*TASK STATEMENT*
Using only the entries below, output the lines starting at the one containing "Give the centre" and ending at the one containing "METHOD C - access", exactly and inclusive of both, omitting the pictures.
-*-*-
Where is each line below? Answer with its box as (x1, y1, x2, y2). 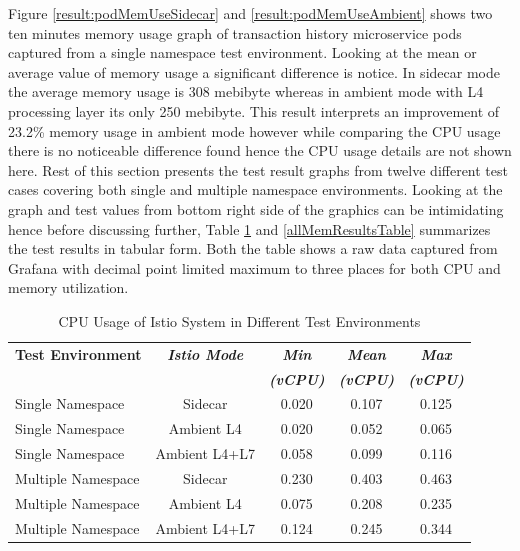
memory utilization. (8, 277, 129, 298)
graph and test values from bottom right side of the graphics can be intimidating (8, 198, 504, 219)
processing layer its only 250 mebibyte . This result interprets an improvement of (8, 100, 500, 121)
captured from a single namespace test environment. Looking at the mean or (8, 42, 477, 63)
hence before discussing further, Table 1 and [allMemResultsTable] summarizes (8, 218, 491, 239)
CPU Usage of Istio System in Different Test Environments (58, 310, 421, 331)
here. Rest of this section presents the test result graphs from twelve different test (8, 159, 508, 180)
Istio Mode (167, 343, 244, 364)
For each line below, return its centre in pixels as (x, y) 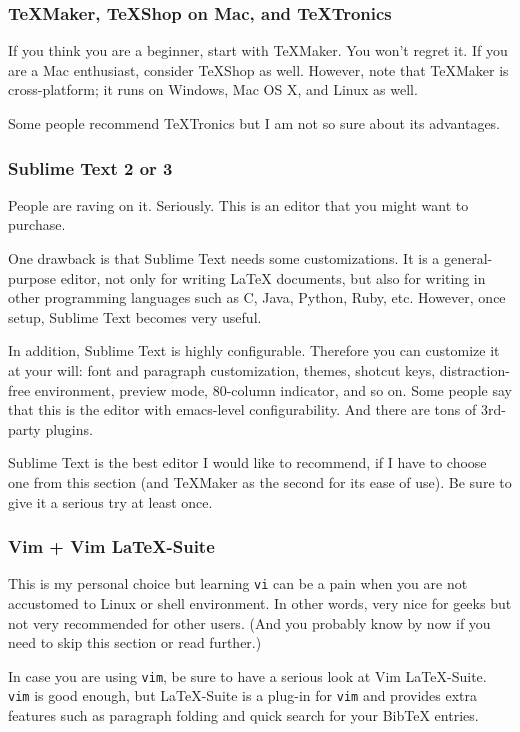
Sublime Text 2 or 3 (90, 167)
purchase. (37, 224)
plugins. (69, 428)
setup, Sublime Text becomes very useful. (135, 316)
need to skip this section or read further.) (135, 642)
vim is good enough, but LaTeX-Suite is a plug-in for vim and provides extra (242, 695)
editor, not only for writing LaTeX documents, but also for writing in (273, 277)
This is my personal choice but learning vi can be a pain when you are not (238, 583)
-*-*-
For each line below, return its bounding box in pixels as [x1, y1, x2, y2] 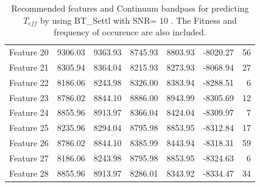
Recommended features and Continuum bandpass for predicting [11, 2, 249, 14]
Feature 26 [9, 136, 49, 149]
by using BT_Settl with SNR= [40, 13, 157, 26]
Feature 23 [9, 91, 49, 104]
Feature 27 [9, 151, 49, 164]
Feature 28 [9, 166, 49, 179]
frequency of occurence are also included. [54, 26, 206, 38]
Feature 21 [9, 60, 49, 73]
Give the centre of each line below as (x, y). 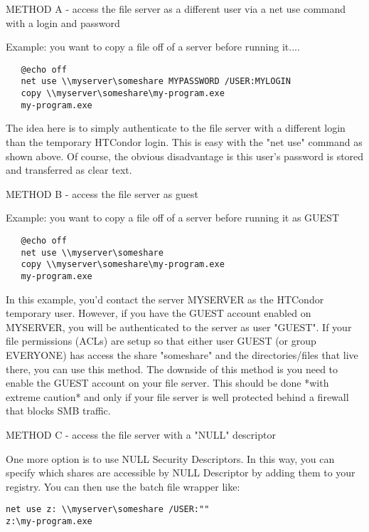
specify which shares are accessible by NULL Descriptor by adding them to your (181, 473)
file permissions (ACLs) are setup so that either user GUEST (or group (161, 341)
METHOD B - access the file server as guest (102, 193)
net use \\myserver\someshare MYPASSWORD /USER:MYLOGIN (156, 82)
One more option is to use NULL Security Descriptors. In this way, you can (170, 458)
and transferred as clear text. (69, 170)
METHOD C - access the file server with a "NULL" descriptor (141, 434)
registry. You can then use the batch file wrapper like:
-*-*-
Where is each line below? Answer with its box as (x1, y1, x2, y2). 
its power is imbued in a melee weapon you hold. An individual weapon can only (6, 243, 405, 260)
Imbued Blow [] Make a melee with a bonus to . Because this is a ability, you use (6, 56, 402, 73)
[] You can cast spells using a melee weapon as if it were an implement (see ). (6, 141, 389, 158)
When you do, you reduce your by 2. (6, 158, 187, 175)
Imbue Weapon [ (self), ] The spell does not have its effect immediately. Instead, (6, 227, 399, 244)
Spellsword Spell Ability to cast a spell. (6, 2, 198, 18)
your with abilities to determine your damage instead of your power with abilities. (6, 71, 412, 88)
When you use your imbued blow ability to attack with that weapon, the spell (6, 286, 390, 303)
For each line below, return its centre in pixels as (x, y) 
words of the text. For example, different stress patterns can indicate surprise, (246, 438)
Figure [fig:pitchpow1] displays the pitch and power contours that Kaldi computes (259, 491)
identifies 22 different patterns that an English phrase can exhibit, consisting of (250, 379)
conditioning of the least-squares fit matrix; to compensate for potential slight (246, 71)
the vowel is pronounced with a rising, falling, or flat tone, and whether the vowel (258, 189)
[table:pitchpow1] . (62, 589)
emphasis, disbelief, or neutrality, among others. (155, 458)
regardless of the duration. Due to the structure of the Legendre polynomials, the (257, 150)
-*-*-
*RESULT*
Give the centre of each line below as (x, y). 
specify which shares are accessible by NULL Descriptor by adding them to your (181, 473)
file permissions (ACLs) are setup so that either user GUEST (or group (161, 341)
METHOD B - access the file server as guest (102, 193)
net use \\myserver\someshare MYPASSWORD /USER:MYLOGIN (156, 82)
One more option is to use NULL Security Descriptors. In this way, you can (170, 458)
and transferred as clear text. (69, 170)
METHOD C - access the file server with a "NULL" descriptor (141, 434)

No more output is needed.